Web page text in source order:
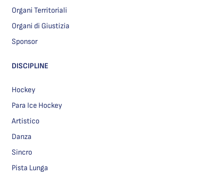
Organi Territoriali
Organi di Giustizia
Sponsor
DISCIPLINE
Hockey
Para Ice Hockey
Artistico
Danza
Sincro
Pista Lunga
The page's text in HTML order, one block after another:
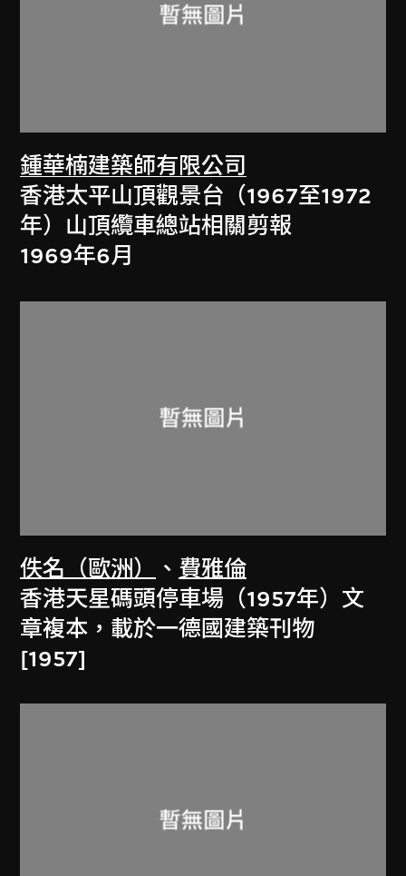
鍾華楠建築師有限公司
香港太平山頂觀景台（1967至1972
年）山頂纜車總站相關剪報
1969年6月
佚名（歐洲） 、 費雅倫
香港天星碼頭停車場（1957年）文
章複本，載於一德國建築刊物
[1957]
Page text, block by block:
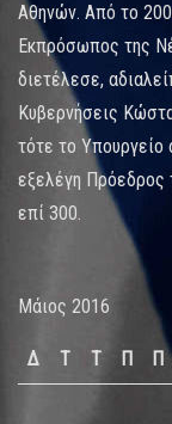
Αθηνών. Από το
Εκπρόσωπος της
διετέλεσε,
Κυβερνήσεις
τότε το Υπουργείο
εξελέγη Πρόεδρος
επί 300.
Μάιος 2016
Δ Τ Τ Π Π
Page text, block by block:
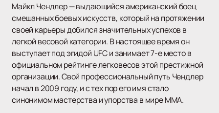
Майкл Чендлер — выдающийся американский боец
смешанных боевых искусств, который на протяжении
своей карьеры добился значительных успехов в
легкой весовой категории. В настоящее время он
выступает под эгидой UFC и занимает 7-е место в
официальном рейтинге легковесов этой престижной
организации. Свой профессиональный путь Чендлер
начал в 2009 году, и с тех пор его имя стало
синонимом мастерства и упорства в мире ММА.
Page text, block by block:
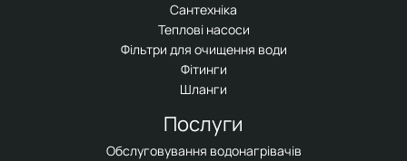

-.-.-

Repeat each record as given. No picture belongs in the copy.

Web page text in source order:
Organi Territoriali
Organi di Giustizia
Sponsor
DISCIPLINE
Hockey
Para Ice Hockey
Artistico
Danza
Sincro
Pista Lunga
The page's text in HTML order, one block after another:
鍾華楠建築師有限公司
香港太平山頂觀景台（1967至1972
年）山頂纜車總站相關剪報
1969年6月
佚名（歐洲） 、 費雅倫
香港天星碼頭停車場（1957年）文
章複本，載於一德國建築刊物
[1957]
Page text, block by block:
Αθηνών. Από το
Εκπρόσωπος της
διετέλεσε,
Κυβερνήσεις
τότε το Υπουργείο
εξελέγη Πρόεδρος
επί 300.
Μάιος 2016
Δ Τ Τ Π Π
Page text, block by block:
Майкл Чендлер — выдающийся американский боец
смешанных боевых искусств, который на протяжении
своей карьеры добился значительных успехов в
легкой весовой категории. В настоящее время он
выступает под эгидой UFC и занимает 7-е место в
официальном рейтинге легковесов этой престижной
организации. Свой профессиональный путь Чендлер
начал в 2009 году, и с тех пор его имя стало
синонимом мастерства и упорства в мире ММА.
Page text, block by block:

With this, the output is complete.